A estabilidade financeira em ambientes digitais depende cada vez menos da robustez isolada das instituições e cada vez mais da capacidade coletiva de compreender e governar as interdependências tecnológicas que sustentam o sistema.
Leonardo Ferreira, LinkedIn Top Voice | Diretor (CISO) | Diretor de Crises e Resiliência (CCRO) | Professor na FGV em Gestão de Crises Continuidade de Negócios e Recuperação de Desastres | Conselheiro Estratégico do CNCIBER, CNPD, CNSIC e CNSI para segurança cibernética e segurança de infraestruturas críticas e Colunista do Crypto ID |
- Resolução BCB nº 498/2025 e IN BCB nº 664/2025
- 1. Introdução
- 2. O Marco Regulatório e a Nova Arquitetura de Confiança
- 3. Da Terceirização à Infraestrutura Digital Crítica
- 4. Primeira Dimensão: Concentração Tecnológica
- 5. Segunda Dimensão: Sustentação sob Falha de Terceiros
- 6. Terceira Dimensão: Exposição Sistêmica Agregada
- 7. Da Avaliação à Capacidade Analítica
- 8. Implicações Estratégicas para Instituições Financeiras
- 9. Conclusão
- 10. Síntese Executiva para Decisão
- 11. Referências
Fique com o artigo escrito por Leonardo Ferreira
6 de março de 2026
Resolução BCB nº 498/2025 e IN BCB nº 664/2025
1. Introdução
A estabilidade digital do sistema financeiro nunca dependeu apenas da tecnologia de cada instituição. Ela também depende da infraestrutura que conecta bancos, sistemas de pagamento e provedores tecnológicos que mantêm o sistema funcionando. Em outras palavras, a estabilidade do sistema está ancorada na arquitetura que sustenta suas interdependências críticas.

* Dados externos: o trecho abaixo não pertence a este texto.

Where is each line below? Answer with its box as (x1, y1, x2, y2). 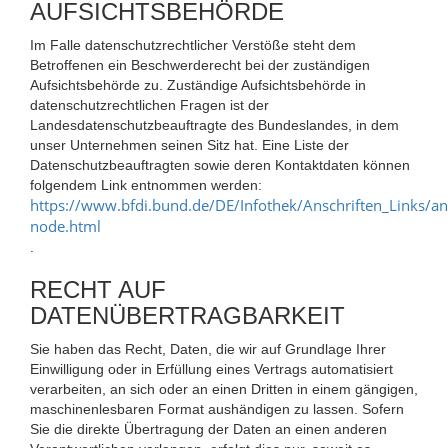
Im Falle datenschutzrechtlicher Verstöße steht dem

O que muda agora é que essa estrutura passa a ser regulada de forma explícita. O risco sistêmico deixa de residir apenas nos balanços das instituições e passa a emergir também nas arquiteturas tecnológicas compartilhadas que sustentam conectividade, liquidação financeira e pagamentos instantâneos.
Na edição de 20 de fevereiro de 2026 – A Nova Arquitetura da Resiliência Digital no Sistema Financeiro Brasileiro: o que muda com as Resoluções BCB 538/2025 e CMN 5.274/2025? – analisamos como o Banco Central elevou a régua da resiliência operacional no sistema financeiro brasileiro, consolidando uma arquitetura de sustentação sob estresse. O debate agora avança um nível: não se trata apenas da capacidade das instituições de resistir, mas da robustez da infraestrutura tecnológica que torna essa resistência possível.
A disciplina aplicável aos Provedores de Serviços de Tecnologia da Informação (PSTI), originalmente estruturada no âmbito técnico da Rede do Sistema Financeiro Nacional (RSFN), é aprofundada em 2025 com a introdução de um regime prudencial de credenciamento, acompanhado de exigências formais de governança, capital, auditoria e condições de permanência sob estresse. Nesse novo enquadramento, a interdependência tecnológica deixa de ser um pressuposto implícito e passa a integrar o desenho explícito da estabilidade financeira.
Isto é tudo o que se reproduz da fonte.